Can Blockchain Really Address Data Privacy Concerns?

Jun 18, 2018


Article ImageEvery industry is exploring the best use cases of the latest disruptive technology to demand our attention. The media publishing industry is no different. Especially with the ongoing buzz around Facebook and YouTube’s data scandal, the topic of blockchain technology and its effectiveness has surfaced. While the benefits of security, efficiency, privacy, and authentication have been harped upon, understanding its full potential poses many questions.

For publishers and advertisers, blockchain offers transparency in and automation of operations along with better management of data. For content creators, the technology offers ownership, attribution, and monetization. But can blockchain really solve data privacy issues when it comes to big, social platforms?

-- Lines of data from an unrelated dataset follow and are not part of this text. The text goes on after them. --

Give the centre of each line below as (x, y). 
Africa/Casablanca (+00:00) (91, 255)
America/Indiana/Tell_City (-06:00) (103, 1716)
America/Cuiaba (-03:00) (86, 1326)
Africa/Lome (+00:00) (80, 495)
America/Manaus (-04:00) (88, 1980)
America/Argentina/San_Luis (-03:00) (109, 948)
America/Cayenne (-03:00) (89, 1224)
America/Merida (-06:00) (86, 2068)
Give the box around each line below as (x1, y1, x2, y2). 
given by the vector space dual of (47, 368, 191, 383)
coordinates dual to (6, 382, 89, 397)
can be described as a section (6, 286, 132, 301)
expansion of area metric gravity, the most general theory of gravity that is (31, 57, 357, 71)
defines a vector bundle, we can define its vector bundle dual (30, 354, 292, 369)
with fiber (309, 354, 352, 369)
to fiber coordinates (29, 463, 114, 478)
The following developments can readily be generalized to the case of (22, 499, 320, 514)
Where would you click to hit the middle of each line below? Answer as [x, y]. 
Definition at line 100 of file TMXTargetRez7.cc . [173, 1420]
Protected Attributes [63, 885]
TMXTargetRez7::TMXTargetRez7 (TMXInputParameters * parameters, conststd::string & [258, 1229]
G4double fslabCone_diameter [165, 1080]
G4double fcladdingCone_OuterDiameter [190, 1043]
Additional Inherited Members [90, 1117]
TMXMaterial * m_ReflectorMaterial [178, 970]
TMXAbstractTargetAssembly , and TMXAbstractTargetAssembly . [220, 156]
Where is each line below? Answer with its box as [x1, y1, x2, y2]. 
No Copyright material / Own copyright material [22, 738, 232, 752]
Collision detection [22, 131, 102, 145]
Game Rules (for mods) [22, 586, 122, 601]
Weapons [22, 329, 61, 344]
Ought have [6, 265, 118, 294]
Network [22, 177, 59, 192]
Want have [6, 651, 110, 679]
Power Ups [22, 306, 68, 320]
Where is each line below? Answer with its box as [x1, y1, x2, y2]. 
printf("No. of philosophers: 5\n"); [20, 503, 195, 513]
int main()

“Theoretically, yes, blockchain can solve data privacy issues but practically, no,” says Steven R. Gordon, Professor of Information Technology Management at Babson College, MA. “Social platforms are made for sharing information, and the effectiveness of any technology to support privacy in that context is limited by its users’ laxness in setting limits to the data they intend to share and their willingness to exchange private information for other benefits.”

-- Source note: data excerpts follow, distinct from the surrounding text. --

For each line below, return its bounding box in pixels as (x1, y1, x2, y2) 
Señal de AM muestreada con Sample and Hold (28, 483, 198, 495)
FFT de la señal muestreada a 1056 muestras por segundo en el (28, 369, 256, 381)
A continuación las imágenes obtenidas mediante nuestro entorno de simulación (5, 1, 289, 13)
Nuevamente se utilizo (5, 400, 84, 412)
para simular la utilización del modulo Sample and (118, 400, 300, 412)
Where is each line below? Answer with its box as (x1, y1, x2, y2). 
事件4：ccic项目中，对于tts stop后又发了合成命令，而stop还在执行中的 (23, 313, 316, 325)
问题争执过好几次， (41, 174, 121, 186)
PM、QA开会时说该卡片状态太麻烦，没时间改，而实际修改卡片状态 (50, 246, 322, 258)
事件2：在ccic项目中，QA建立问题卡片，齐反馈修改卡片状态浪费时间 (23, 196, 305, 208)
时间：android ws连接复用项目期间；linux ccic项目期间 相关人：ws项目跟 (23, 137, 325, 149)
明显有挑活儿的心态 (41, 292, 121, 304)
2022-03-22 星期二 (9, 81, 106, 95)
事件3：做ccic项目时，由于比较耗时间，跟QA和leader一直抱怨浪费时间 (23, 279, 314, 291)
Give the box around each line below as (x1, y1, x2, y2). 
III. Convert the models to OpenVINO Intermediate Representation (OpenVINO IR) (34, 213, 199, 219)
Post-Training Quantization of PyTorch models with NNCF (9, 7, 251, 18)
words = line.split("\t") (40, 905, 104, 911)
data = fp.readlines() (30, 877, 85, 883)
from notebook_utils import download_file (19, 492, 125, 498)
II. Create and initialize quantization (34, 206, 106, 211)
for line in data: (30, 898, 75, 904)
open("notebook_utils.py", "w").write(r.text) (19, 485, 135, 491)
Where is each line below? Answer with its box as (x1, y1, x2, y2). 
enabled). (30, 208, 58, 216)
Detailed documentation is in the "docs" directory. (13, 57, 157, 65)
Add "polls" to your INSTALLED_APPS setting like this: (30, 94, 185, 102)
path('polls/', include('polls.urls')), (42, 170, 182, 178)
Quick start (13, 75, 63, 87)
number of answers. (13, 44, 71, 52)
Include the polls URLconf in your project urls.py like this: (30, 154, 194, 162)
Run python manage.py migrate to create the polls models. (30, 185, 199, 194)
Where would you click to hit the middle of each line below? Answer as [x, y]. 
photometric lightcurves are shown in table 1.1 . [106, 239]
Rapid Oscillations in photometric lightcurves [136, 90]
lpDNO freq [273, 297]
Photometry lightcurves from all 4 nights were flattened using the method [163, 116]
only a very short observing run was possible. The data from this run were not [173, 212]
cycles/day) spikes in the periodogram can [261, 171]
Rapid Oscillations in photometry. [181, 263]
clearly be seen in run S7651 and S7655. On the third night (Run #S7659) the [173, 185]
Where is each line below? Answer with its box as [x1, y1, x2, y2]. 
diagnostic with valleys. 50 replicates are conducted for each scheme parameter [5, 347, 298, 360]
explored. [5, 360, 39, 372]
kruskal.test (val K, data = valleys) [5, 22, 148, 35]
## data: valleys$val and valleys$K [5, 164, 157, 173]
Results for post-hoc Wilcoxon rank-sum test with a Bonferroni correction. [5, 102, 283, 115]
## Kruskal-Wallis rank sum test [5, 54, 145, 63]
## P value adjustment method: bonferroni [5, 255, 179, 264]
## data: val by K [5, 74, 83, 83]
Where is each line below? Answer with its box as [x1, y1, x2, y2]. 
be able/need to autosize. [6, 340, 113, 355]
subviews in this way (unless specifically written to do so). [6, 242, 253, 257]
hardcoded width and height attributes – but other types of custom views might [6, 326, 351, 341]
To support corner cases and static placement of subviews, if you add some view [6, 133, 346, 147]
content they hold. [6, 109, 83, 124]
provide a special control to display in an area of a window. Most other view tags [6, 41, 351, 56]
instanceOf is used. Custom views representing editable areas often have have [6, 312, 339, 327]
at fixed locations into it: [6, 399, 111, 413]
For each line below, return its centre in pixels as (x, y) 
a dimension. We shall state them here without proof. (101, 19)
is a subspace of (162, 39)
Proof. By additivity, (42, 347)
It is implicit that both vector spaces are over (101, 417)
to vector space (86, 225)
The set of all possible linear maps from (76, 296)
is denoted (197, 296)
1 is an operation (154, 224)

Gordon, host of the Blockchain Technology Network’s New England Meetup, teaches courses on Blockchain and Cryptocurrency Technologies, and Blockchain as a Business Disruptor. He adds, “Having data disperse throughout the blockchain presents its own privacy concerns, because public blockchain transactions are pseudonymous and users can take steps to hide their identity, but ultimately anonymity is not guaranteed.”

Meanwhile, Loudon Owen, Chair and CEO, DLT Labs, a global leader in distributed ledger enterprise solutions powered by blockchain, says, “In terms of solving data privacy issues, there are multifaceted challenges to properly managing data privacy. While the technology exists that can achieve virtually any outcome, and blockchain is ideally suited, the core issue is how powerfully consumers demand change. Blockchain-enabled solutions are the honest broker--transparent, secure and flexible--between organizations and individuals.” One of DLT’s products, DL Data Consent, uses distributed ledger technology to offer organizations the security of keeping record of meta-data and auditing the information.

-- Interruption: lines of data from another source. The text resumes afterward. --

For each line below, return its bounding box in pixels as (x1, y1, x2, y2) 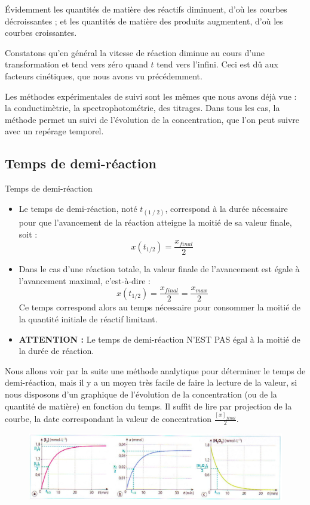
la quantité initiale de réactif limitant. (19, 313, 158, 325)
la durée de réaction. (19, 344, 94, 357)
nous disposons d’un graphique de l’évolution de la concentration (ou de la (5, 387, 277, 400)
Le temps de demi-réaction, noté (19, 202, 137, 214)
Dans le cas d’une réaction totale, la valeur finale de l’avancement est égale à (19, 263, 300, 275)
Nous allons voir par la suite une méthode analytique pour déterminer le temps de (5, 364, 306, 377)
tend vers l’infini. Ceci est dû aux (156, 58, 278, 70)
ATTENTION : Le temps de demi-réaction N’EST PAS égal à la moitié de (19, 332, 300, 345)
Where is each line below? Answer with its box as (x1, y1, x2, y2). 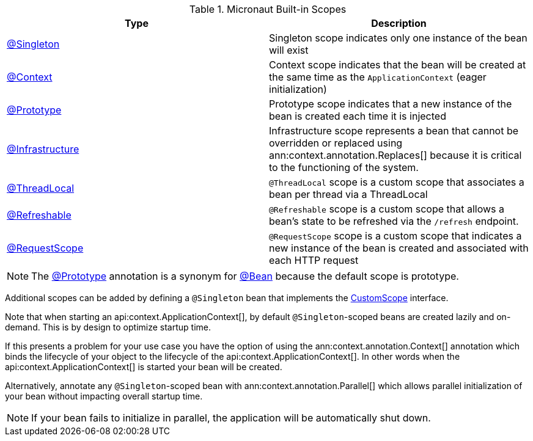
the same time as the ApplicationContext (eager (269, 71, 487, 83)
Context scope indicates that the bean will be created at (269, 59, 526, 71)
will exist (269, 44, 309, 56)
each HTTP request (269, 254, 359, 266)
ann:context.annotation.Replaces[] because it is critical (269, 149, 522, 161)
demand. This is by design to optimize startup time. (5, 322, 211, 332)
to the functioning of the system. (269, 161, 419, 173)
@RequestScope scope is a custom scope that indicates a (269, 230, 522, 242)
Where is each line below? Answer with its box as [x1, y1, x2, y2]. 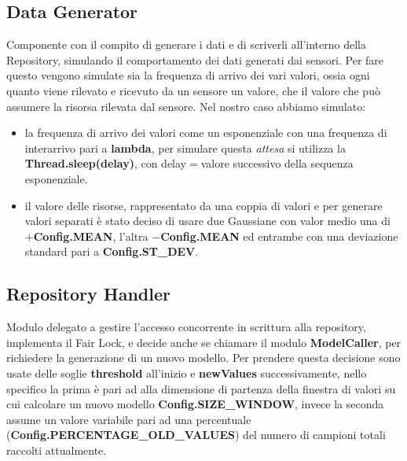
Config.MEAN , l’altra [33, 227, 148, 244]
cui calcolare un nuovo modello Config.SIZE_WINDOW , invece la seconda [6, 396, 384, 412]
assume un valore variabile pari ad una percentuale [6, 411, 251, 427]
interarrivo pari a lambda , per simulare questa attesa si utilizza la [24, 139, 346, 156]
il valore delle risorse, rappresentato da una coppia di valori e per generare [24, 197, 383, 213]
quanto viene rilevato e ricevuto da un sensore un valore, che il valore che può [6, 82, 380, 98]
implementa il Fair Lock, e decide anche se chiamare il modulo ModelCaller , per [6, 334, 401, 350]
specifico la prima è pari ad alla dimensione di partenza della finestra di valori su [6, 380, 396, 396]
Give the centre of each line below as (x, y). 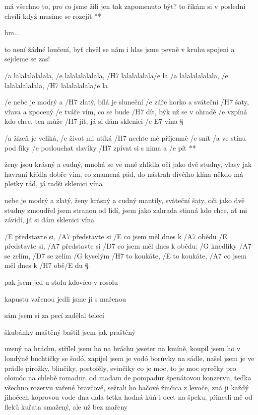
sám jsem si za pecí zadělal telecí (54, 315)
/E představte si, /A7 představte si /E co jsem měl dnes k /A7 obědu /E (116, 236)
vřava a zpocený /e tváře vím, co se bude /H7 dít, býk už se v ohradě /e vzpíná (126, 111)
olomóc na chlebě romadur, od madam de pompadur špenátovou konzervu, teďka (128, 378)
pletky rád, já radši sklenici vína (54, 183)
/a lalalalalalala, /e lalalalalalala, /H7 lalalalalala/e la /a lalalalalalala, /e (116, 75)
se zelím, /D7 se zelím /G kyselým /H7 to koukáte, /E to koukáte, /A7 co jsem (126, 255)
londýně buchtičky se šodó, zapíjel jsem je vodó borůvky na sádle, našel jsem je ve (129, 358)
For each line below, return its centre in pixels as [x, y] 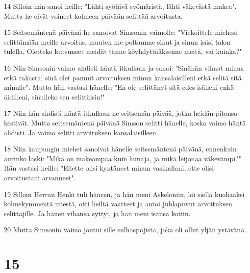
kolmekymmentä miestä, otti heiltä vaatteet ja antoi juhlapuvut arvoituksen [118, 204]
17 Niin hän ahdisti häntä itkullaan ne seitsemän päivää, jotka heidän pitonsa [121, 113]
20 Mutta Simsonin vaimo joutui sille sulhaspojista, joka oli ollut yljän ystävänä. [125, 230]
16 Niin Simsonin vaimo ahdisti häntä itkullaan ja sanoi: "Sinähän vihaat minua [124, 67]
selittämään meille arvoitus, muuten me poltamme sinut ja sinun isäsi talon [117, 41]
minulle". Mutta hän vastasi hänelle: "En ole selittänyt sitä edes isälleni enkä [119, 87]
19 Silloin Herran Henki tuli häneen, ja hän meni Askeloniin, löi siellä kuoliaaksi [124, 194]
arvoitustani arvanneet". [40, 177]

Owen adds, “Any properly managed network, comprising the stewardship of massive amounts of private information, requires the highest standards of both security and approved usage. As blockchain solutions proliferate, so too will the data aggregated on these blockchains continue to expand. Fortunately, blockchain was built from the ground up with the prime focus being security. In public blockchains, the issue of false data being disseminated is no more of an issue than it is on the Internet today.” 8=

The European Union’s General Data Protection Regulation (GDPR) effective May this year brings an added layer of concern as to blockchain’s compatibility with the new laws. While Gordon believes that is dependent on the application, the type (public or permissioned) of blockchain being used, and the governance of the blockchain, Owen is of the opinion that blockchain and GDPR are a marriage made in heaven.

“A blockchain-enabled GDPR solution is not only the highest level of security but it also enables the transparency GDPR stipulates, including fast and flexible access from individuals,” Owen says. “It is quick to deploy and extremely cost-effective. There are some misunderstandings about blockchain, where people seem to think that information can never be deleted or that people cannot achieve the objective where individuals have the right to be ‘forgotten’, but a properly-architected blockchain GDPR solution enables the benefits of blockchain while also enabling the right to be forgotten.”

Myriad industries are adopting this transformative technology – the Accounting Blockchain Coalition was founded recently to provide guidance on best practices and serve as a knowledge-sharing platform. The Blockchain in Transport Alliance was founded last year to strategize ways to adapt the technology to the freight industry.

Overall though, the general consensus appears to be that the infrastructure is still lacking to the point where blockchain can be observed at the height of its functionality, in terms of scalability, complex applications, and standardized operations, to truly answer the question of how effectively it addresses growing privacy concerns.